Wild Chimps Are Day Drinkers—And Have Been for 30 Million Years

Wild chimpanzees are functional alcoholics. Not metaphorically. Literally—they consume the equivalent of 2 to 3 alcoholic drinks per day, every day, from naturally fermented fruit.

The reflexive assumption is that our closest living relatives exist in some state of primordial sobriety, unburdened by human vice. We imagine them as innocent, unspoiled by the corrupting forces that drive us toward intoxication. But a growing body of research, including a major 2025 study published in Science Advances, reveals that chimpanzees actively seek out and consume fermented fruit with remarkable consistency. They are not accidentally getting drunk. They are choosing to.

Researchers studying wild chimpanzee populations in West Africa documented the animals deliberately accessing fermented palm sap and other naturally fermented fruits, often camped beneath trees to exploit the resource. According to the Berkeley-led study published this year, the typical chimp ingests ethanol equivalent to what a human would get from 2 to 3 standard drinks daily. That's not a weekend bender. That's a sustained, deliberate intake of alcohol as part of normal behavior. Some individuals consume the equivalent of up to 10 drinks per day when fermented fruit is abundantly available. The data is unambiguous: fermentation and alcohol consumption are not human innovations.

What makes this more remarkable is the timeline. According to the Smithsonian's reporting on these findings, this behavior likely extends back 30 million years into our shared evolutionary history with apes—long before humans even existed as a species. Chimpanzees didn't learn this from us. We probably inherited the appetite from them. The ability to metabolize ethanol, to seek it out, to tolerate its effects: these are features our primate lineage has been refining since before the first hominins walked upright.

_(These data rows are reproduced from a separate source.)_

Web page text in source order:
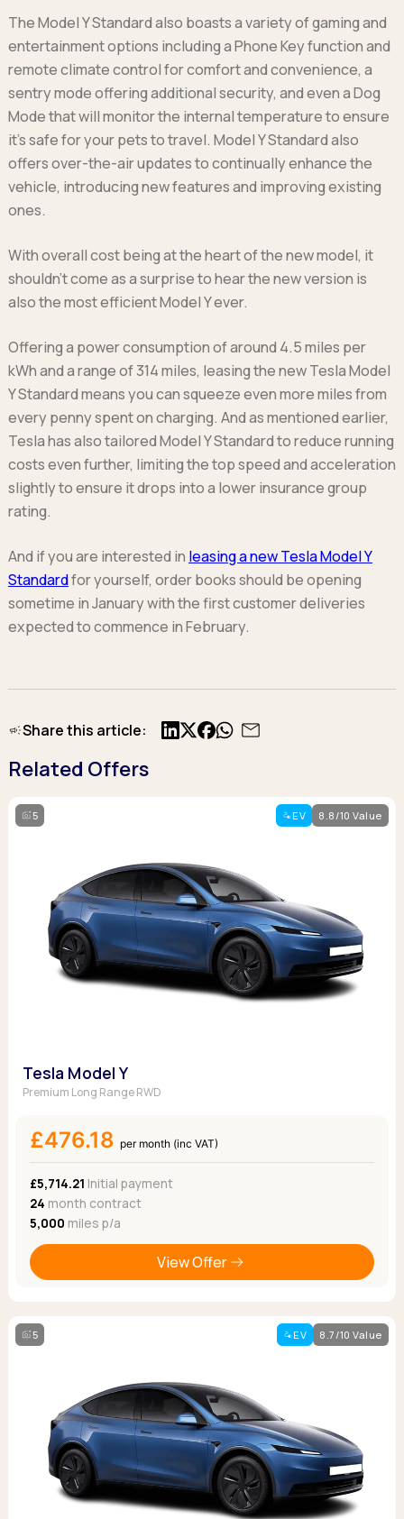
The Model Y Standard also boasts a variety of gaming and
entertainment options including a Phone Key function and
remote climate control for comfort and convenience, a
sentry mode offering additional security, and even a Dog
Mode that will monitor the internal temperature to ensure
it’s safe for your pets to travel. Model Y Standard also
offers over-the-air updates to continually enhance the
vehicle, introducing new features and improving existing
ones.
With overall cost being at the heart of the new model, it
shouldn't come as a surprise to hear the new version is
also the most efficient Model Y ever.
Offering a power consumption of around 4.5 miles per
kWh and a range of 314 miles, leasing the new Tesla Model
Y Standard means you can squeeze even more miles from
every penny spent on charging. And as mentioned earlier,
Tesla has also tailored Model Y Standard to reduce running
costs even further, limiting the top speed and acceleration
slightly to ensure it drops into a lower insurance group
rating.
And if you are interested in leasing a new Tesla Model Y
Standardfor yourself, order books should be opening
sometime in January with the first customer deliveries
expected to commence in February.
Share this article: X Facebook
Related Offers
5 EV 8.8/10 Value
Tesla Model Y
Premium Long Range RWD
£476.18 per month (inc VAT)
£5,714.21 Initial payment
24 month contract
5,000 miles p/a
View Offer
5 EV 8.7/10 Value
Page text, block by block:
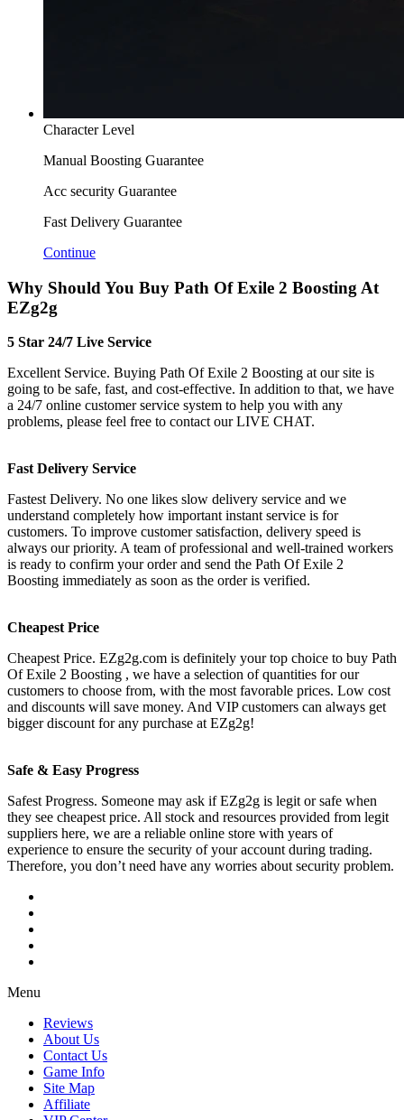
Character Level
Manual Boosting Guarantee
Acc security Guarantee
Fast Delivery Guarantee
Continue
Why Should You Buy Path Of Exile 2 Boosting At
EZg2g
5 Star 24/7 Live Service
Excellent Service. Buying Path Of Exile 2 Boosting at our site is
going to be safe, fast, and cost-effective. In addition to that, we have
a 24/7 online customer service system to help you with any
problems, please feel free to contact our LIVE CHAT.
Fast Delivery Service
Fastest Delivery. No one likes slow delivery service and we
understand completely how important instant service is for
customers. To improve customer satisfaction, delivery speed is
always our priority. A team of professional and well-trained workers
is ready to confirm your order and send the Path Of Exile 2
Boosting immediately as soon as the order is verified.
Cheapest Price
Cheapest Price. EZg2g.com is definitely your top choice to buy Path
Of Exile 2 Boosting , we have a selection of quantities for our
customers to choose from, with the most favorable prices. Low cost
and discounts will save money. And VIP customers can always get
bigger discount for any purchase at EZg2g!
Safe & Easy Progress
Safest Progress. Someone may ask if EZg2g is legit or safe when
they see cheapest price. All stock and resources provided from legit
suppliers here, we are a reliable online store with years of
experience to ensure the security of your account during trading.
Therefore, you don’t need have any worries about security problem.
Menu
Reviews
About Us
Contact Us
Game Info
Site Map
Affiliate
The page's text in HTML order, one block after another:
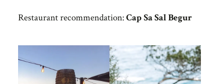
Restaurant recommendation:Cap Sa Sal Begur
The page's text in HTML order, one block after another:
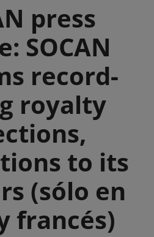
press
SOCAN
record-
royalty
to its
(sólo en
francés)
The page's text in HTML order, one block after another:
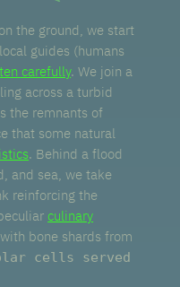
the ground, we start
guides (humans
carefully. We join a
across a turbid
the remnants of
that some natural
. Behind a flood
and sea, we take
reinforcing the
culinary
bone shards from
cells served
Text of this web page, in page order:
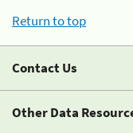
Return to top
Contact Us
Other Data
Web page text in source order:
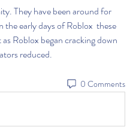
early days of Roblox  these
Roblox began cracking down
reduced.
0 Comments
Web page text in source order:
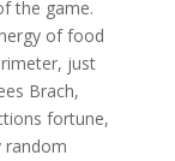
the game.
of food
just
Brach,
fortune,
random
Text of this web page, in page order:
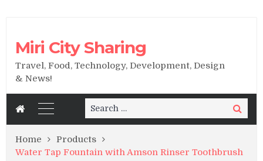
Miri City Sharing
Travel, Food, Technology, Development, Design
& News!
Search
for:
Search
Home
Products
Water Tap Fountain with Amson Rinser Toothbrush
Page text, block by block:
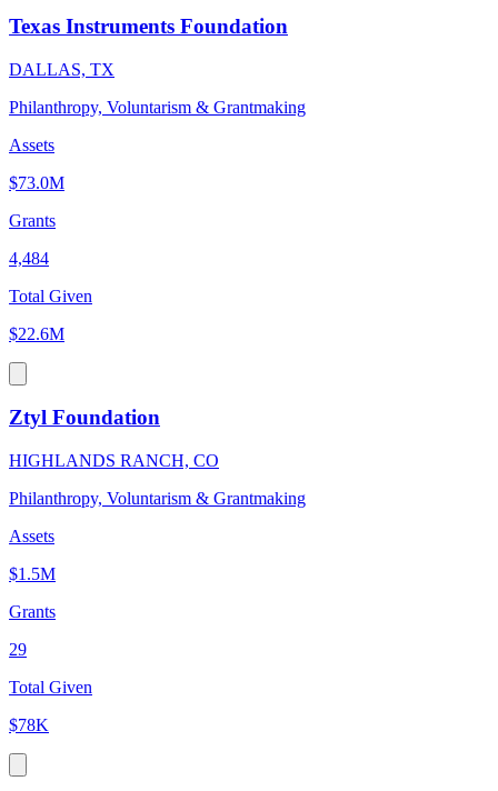
Texas Instruments Foundation
DALLAS, TX
Philanthropy, Voluntarism & Grantmaking
Assets
$73.0M
Grants
4,484
Total Given
$22.6M
Ztyl Foundation
HIGHLANDS RANCH, CO
Philanthropy, Voluntarism & Grantmaking
Assets
$1.5M
Grants
29
Total Given
$78K

The mechanism is straightforward but revealing. Fruit-bearing trees in tropical forests occasionally ferment naturally due to yeast and bacteria. This fermentation produces ethanol. The smell of fermented fruit is pungent and easily detected. Chimpanzees, possessing keen olfactory senses and the behavioral flexibility to experiment with food sources, discovered these patches and exploited them. The caloric payoff is substantial—fermented fruit provides rapid energy—and the cognitive boost from mild intoxication may have carried advantages in social hierarchies or stress management. Once established, the behavior persisted across generations and became normalized within chimp culture.

This challenges a foundational myth about human nature: that our relationship with alcohol is uniquely ours, a defining marker of civilization (or its corruption, depending on your view). In reality, we're the descendants of a long line of primates with an evolved predisposition toward fermented food and drink. Our capacity for intoxication, our ability to enjoy it, our willingness to seek it out despite its risks—these aren't modern vices. They're ancient inheritances. We didn't invent the cocktail. We just got very good at mass-producing it.

The implication cuts deeper than a fun fact about animal behavior. If our appetite for alcohol is 30 million years old, shaped by natural selection, then the global struggle with alcohol use disorder isn't a failure of individual willpower or modern society's moral decay. It's a collision between an ancient primate drive—refined in an ancestral environment where fermented fruit was scarce and valuable—and a modern food system that makes ethanol abundant, cheap, and optimized for consumption. Understanding that origin story won't solve the problem. But it might shift how we think about it.